**EXERCISE INPUTS:**
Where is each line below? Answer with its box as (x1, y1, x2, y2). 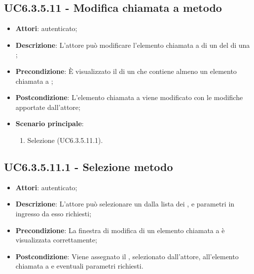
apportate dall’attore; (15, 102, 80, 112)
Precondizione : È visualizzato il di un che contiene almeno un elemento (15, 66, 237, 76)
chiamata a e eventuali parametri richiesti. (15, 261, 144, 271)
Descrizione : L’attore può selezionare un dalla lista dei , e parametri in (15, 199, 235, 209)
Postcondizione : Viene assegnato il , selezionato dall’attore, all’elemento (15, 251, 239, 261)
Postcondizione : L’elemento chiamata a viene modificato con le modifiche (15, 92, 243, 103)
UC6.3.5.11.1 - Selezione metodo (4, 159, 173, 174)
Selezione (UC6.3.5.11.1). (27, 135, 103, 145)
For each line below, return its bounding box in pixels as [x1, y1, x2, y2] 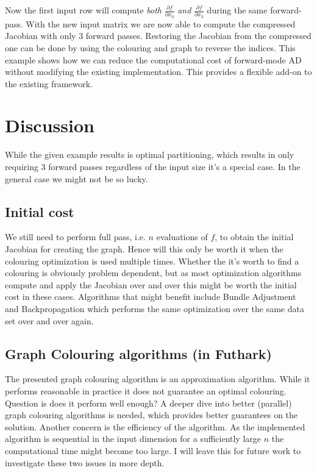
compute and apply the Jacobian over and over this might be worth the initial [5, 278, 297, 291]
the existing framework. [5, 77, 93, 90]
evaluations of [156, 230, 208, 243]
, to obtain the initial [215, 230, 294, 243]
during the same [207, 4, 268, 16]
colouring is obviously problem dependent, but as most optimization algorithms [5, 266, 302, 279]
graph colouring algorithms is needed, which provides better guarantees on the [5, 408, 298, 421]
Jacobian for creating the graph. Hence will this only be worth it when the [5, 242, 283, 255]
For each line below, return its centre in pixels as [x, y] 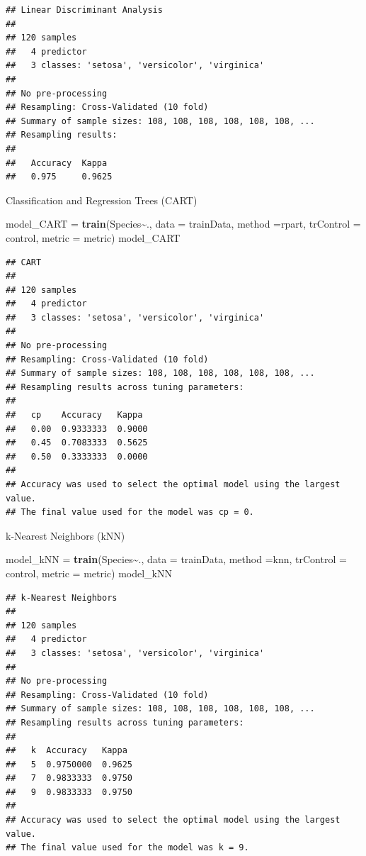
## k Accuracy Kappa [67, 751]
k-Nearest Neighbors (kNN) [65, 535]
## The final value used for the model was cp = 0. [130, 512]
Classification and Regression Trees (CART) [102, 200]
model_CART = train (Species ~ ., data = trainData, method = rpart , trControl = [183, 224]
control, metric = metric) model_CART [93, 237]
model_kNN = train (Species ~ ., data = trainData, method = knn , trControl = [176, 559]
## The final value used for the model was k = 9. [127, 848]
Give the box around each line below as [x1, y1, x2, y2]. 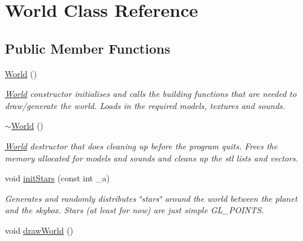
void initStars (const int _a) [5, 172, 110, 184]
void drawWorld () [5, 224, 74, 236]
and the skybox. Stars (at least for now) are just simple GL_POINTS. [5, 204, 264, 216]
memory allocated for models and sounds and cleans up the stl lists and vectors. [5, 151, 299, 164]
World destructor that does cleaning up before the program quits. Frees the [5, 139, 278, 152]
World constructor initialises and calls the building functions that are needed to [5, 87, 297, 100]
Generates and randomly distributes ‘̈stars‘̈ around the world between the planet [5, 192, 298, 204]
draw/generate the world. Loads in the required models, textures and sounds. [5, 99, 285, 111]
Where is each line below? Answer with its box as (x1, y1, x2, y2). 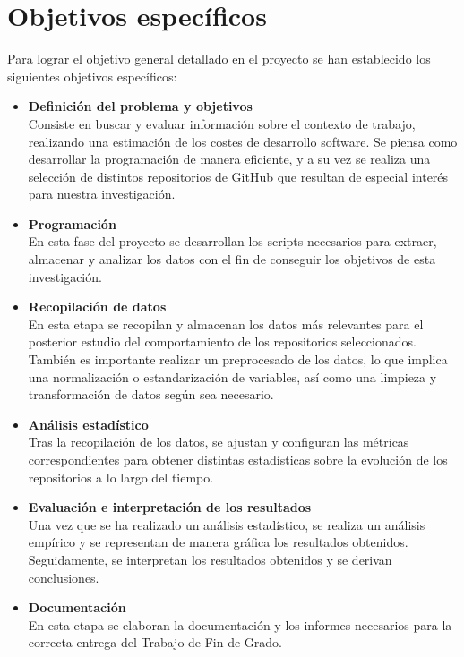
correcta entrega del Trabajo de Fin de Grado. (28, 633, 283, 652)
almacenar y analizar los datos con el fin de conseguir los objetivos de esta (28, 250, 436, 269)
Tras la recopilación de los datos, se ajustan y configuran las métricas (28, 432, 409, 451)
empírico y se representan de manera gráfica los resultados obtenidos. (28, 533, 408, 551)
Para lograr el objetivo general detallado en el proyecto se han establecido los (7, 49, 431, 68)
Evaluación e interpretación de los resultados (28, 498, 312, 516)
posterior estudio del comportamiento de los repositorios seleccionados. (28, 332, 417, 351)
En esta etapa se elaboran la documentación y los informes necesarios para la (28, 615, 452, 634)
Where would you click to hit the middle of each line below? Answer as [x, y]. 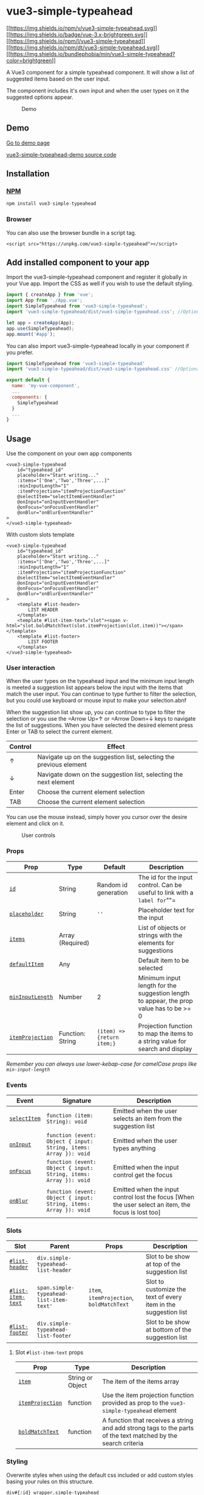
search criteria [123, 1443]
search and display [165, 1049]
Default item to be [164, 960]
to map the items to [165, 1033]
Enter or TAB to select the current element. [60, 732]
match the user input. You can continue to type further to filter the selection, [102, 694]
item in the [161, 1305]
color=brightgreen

**AIM OF THE EXERCISE:** From the material above, please return each line containing "value".

**PROBLEM SOLUTION:**
## The final value used for the model was cp = 0. [130, 512]
## The final value used for the model was k = 9. [127, 848]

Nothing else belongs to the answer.